Convolution and Correlation in Low-Dimensional ALSSM Feature Space [ex503.0]

Computes the convolution, cross-correlation, and auto-correlation of a signal \(y\) with a reference filter \(h\) directly in a low-dimensional ALSSM feature space instead of in the original sample space.

Both the signal and the filter are projected onto a polynomial basis through an AlssmPolyJordan model that is fitted recursively with RLSAlssm. Each operation then reduces to an inner product of the compact state vectors (via a precomputed cross-window matrix \(W\)), which is faster than the corresponding direct sample-domain computation. The native numpy convolution and correlation are plotted alongside the ALSSM results for comparison.

Plot

Code

r"""
Convolution and Correlation in Low-Dimensional ALSSM Feature Space [ex503.0]
============================================================================

Computes the convolution, cross-correlation, and auto-correlation of a signal
$y$ with a reference filter $h$ directly in a low-dimensional ALSSM feature
space instead of in the original sample space.
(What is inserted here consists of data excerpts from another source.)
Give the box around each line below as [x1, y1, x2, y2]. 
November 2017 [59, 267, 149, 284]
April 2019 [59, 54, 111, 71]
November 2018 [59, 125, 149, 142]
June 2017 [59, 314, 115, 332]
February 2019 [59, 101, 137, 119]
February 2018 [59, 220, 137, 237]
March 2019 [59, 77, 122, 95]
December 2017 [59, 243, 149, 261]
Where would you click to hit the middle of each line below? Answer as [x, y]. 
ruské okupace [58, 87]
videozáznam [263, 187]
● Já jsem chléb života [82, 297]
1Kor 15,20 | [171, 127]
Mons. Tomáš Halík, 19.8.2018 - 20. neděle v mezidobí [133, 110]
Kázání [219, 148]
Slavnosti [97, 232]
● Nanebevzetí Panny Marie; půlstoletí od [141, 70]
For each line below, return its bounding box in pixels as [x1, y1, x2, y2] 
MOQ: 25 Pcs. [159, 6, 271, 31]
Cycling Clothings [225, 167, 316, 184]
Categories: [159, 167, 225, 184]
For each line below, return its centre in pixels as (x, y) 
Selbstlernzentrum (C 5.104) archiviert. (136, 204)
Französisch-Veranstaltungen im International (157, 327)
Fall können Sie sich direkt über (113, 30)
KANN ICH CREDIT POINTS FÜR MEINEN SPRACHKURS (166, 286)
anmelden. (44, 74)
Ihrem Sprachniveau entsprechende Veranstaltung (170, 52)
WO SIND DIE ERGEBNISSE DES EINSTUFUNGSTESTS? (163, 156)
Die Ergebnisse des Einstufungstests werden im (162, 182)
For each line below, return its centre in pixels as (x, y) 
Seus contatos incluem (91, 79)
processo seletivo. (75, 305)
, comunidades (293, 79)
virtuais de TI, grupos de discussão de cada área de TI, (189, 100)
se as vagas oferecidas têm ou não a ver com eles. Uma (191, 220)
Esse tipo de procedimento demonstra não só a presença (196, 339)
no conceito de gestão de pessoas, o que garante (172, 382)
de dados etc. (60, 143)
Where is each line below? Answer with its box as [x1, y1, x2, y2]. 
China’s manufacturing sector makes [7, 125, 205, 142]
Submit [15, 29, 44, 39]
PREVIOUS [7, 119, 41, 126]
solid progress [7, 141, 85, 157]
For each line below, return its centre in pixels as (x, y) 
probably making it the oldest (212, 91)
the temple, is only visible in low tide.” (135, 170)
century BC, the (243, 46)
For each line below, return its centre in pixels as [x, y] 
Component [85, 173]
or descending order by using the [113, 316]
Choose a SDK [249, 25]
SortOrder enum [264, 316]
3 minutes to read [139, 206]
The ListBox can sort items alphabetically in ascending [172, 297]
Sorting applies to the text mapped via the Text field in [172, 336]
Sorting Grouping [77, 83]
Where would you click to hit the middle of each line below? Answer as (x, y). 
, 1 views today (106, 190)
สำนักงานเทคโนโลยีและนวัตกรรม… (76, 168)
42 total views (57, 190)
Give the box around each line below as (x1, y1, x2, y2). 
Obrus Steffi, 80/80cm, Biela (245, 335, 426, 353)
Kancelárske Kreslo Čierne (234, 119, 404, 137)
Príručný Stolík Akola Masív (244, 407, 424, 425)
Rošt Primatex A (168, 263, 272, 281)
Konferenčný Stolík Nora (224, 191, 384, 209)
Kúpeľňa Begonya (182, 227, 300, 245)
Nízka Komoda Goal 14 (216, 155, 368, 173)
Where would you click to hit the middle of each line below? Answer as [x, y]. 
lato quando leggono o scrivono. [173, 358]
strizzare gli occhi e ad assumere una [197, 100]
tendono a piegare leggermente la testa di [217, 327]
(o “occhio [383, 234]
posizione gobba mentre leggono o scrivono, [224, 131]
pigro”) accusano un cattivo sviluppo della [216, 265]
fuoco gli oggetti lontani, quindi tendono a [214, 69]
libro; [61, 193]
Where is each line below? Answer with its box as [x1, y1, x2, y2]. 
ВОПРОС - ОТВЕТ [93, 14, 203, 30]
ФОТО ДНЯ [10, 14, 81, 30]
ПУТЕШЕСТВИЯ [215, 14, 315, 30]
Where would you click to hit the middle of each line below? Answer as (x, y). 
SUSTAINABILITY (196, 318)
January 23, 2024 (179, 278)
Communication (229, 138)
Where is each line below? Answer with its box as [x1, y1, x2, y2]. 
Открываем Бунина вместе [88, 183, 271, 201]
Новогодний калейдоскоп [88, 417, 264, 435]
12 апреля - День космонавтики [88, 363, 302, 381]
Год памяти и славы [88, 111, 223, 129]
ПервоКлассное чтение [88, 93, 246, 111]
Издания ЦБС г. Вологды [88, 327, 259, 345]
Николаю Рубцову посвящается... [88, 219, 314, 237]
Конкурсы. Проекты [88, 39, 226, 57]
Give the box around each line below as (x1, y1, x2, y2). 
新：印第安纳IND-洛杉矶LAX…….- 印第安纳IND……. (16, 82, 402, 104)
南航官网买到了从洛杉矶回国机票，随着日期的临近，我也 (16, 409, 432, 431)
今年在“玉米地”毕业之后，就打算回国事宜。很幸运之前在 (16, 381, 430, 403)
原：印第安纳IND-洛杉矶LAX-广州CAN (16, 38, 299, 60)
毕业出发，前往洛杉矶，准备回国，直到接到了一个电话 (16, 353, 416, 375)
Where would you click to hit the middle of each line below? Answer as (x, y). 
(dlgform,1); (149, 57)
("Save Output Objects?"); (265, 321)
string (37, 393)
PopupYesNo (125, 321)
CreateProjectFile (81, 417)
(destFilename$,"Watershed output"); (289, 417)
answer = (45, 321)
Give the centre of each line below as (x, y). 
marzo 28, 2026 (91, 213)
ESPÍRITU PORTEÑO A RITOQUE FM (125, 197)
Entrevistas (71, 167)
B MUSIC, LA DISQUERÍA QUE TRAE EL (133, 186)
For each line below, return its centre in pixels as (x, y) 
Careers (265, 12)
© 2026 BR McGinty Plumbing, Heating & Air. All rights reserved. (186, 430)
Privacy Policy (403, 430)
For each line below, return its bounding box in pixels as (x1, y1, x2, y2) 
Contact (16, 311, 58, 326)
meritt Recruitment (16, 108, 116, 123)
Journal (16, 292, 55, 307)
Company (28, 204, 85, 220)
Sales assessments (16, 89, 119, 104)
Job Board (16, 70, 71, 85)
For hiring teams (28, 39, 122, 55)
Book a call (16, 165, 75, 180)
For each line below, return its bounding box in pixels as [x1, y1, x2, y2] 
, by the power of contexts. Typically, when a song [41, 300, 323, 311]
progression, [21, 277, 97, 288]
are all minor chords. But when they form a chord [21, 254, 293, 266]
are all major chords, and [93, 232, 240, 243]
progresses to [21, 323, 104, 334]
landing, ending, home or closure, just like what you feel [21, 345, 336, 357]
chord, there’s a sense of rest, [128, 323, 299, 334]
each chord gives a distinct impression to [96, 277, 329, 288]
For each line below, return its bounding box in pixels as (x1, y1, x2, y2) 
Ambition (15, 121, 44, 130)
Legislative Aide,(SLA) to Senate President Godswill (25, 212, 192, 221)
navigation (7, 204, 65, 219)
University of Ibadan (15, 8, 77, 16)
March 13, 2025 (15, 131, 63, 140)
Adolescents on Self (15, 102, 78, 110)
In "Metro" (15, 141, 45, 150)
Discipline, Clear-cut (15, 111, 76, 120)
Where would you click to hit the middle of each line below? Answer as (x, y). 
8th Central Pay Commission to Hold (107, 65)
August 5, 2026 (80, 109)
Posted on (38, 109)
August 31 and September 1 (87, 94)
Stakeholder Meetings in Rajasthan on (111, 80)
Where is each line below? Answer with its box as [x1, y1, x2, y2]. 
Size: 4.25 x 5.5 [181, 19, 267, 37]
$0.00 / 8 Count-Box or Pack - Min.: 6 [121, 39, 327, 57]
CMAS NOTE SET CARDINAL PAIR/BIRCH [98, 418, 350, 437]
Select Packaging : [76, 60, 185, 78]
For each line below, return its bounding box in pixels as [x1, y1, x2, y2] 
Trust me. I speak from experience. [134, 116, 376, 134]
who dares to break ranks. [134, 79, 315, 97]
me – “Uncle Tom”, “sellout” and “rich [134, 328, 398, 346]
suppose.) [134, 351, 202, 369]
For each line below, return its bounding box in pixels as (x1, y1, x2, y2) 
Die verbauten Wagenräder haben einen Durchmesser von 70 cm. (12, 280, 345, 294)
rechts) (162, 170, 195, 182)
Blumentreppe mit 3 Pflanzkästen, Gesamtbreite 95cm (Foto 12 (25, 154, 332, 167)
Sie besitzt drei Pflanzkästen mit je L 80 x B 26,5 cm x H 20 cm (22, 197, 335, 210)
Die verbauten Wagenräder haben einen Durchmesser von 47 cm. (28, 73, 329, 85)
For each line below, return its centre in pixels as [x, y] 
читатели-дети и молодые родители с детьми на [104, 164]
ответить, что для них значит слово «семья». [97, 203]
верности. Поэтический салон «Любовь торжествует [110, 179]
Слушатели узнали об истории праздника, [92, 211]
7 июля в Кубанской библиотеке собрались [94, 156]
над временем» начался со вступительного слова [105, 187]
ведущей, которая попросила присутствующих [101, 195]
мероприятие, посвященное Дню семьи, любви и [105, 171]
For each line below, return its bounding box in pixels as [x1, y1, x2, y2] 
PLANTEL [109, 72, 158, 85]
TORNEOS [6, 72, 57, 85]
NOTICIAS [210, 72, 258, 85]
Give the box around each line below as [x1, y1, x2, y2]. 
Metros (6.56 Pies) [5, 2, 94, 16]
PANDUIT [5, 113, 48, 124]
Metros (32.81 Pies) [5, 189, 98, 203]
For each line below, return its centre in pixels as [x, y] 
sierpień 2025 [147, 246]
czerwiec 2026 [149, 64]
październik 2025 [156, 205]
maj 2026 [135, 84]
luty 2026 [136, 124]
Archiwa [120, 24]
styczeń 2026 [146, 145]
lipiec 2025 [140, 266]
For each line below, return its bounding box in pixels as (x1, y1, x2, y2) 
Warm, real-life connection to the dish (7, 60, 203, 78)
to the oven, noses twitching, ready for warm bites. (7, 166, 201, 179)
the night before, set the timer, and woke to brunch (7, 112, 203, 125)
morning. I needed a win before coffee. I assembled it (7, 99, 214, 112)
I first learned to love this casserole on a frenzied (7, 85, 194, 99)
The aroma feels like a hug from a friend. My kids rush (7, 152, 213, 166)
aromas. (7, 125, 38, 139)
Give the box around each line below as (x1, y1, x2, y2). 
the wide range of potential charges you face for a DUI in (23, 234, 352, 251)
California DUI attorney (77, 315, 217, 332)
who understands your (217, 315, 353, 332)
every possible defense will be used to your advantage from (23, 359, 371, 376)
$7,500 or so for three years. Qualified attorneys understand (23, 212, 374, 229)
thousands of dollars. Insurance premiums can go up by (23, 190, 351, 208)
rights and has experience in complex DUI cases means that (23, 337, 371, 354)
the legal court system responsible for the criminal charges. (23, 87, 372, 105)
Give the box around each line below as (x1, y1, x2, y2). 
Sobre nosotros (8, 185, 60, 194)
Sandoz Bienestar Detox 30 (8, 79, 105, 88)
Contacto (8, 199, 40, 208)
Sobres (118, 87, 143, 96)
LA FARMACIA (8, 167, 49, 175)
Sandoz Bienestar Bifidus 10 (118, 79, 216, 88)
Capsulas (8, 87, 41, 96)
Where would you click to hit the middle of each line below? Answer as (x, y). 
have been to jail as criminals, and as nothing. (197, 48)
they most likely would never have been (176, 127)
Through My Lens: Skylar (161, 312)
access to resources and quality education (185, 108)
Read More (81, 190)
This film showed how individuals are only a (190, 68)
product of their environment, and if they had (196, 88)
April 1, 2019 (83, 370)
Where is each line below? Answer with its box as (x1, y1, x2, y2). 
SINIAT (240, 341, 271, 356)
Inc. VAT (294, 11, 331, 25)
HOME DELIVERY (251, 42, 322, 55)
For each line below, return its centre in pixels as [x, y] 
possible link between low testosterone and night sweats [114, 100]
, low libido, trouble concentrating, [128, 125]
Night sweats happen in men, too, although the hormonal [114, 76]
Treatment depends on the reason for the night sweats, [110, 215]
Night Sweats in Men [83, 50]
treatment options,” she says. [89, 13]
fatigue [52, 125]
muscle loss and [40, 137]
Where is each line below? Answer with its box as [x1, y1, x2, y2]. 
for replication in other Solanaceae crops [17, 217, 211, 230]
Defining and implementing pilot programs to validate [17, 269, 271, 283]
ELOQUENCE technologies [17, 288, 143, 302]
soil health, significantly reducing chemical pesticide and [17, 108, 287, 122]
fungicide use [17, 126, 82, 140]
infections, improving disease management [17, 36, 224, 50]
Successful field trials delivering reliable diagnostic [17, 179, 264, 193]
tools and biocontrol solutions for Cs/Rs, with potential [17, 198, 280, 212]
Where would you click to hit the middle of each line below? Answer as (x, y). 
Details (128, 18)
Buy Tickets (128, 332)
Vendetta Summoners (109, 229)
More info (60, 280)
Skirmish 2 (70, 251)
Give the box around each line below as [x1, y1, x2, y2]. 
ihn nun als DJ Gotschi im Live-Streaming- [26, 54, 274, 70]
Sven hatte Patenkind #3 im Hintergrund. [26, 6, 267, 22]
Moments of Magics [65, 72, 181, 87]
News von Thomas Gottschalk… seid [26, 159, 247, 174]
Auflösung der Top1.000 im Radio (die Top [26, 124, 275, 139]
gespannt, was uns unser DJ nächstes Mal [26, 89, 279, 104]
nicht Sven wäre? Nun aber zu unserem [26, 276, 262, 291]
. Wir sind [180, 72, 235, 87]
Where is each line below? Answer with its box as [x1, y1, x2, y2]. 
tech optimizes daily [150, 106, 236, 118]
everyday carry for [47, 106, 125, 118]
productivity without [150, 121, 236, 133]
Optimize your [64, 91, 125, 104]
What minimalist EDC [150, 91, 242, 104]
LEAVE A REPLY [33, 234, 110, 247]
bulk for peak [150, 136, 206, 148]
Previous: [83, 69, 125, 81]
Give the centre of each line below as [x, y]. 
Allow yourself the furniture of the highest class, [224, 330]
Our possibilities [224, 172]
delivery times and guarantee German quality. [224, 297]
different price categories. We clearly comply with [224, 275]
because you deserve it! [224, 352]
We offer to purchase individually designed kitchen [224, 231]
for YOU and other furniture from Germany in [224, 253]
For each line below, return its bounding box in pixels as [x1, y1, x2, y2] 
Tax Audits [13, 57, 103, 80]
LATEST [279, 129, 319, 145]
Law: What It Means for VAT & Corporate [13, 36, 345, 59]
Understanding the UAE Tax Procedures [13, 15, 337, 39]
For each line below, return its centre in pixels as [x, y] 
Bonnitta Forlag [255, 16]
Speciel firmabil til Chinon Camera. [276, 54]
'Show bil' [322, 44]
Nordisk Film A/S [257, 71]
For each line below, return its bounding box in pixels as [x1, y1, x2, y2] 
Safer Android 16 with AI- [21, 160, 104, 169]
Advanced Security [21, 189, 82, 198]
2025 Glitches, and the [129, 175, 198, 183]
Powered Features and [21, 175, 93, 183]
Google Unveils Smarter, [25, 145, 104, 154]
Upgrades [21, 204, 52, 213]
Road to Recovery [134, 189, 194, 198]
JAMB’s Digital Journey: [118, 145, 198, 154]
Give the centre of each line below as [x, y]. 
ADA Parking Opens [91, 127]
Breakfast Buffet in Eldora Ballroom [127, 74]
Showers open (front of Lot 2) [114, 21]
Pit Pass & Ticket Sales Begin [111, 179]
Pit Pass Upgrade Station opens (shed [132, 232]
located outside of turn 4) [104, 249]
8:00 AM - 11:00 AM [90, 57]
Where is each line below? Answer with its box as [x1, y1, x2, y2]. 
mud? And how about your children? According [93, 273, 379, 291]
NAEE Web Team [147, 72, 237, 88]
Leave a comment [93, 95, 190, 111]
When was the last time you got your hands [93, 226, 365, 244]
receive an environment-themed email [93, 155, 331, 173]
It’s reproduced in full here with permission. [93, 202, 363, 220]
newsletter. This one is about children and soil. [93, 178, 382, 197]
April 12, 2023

Both the signal and the filter are projected onto a polynomial basis through an
[`AlssmPolyJordan`][lmlib.statespace.model.AlssmPolyJordan] model that is fitted
recursively with [`RLSAlssm`][lmlib.statespace.rls.RLSAlssm]. Each operation
then reduces to an inner product of the compact state vectors (via a precomputed
cross-window matrix $W$), which is faster than the corresponding direct
sample-domain computation. The native ``numpy`` convolution and correlation are
plotted alongside the ALSSM results for comparison.
"""
import numpy as np
import matplotlib.pyplot as plt
import lmlib as lm
from numpy.linalg import matrix_power as mpow
from scipy.signal import resample_poly

def calc_W12_1d_1segment(segment,alssm1,alssm2):
    A1 = alssm1.A
    C1 = alssm1.C.reshape(1,alssm1.C.shape[0])
    A2 = alssm2.A
    C2 = alssm2.C.reshape(1,alssm2.C.shape[0])
    W = np.zeros((A1.shape[0],A2.shape[1]),dtype=float)
    k0=0
    for i in range(segment.a+k0,segment.b+k0+1):
        W += segment.gamma**(i-k0) * mpow(A1,i-k0).T @ C1.T @ C2 @ mpow(A2,i-k0)
    return W


K = 110  # number of samples to process
koffset = -5
k = range(+koffset,K+koffset)
y_sc = np.zeros(K)
y_sc[20-koffset:41-koffset] = 1

file_name = 'EECG_FILT_9CH_10S_FS2400HZ.csv'
y_secg = lm.utils.load_lib_csv_mc(file_name, 3000+100, channels=[0])

# resample ECG
fs_original = 2400  # Original sampling frequency
fs_new = 200  # New sampling frequency
gcd = np.gcd(fs_original, fs_new)
up = fs_new // gcd
down = fs_original // gcd
y_secg_resampled = resample_poly(y_secg, up, down)
y_secg_resampled = y_secg_resampled/np.max(y_secg_resampled)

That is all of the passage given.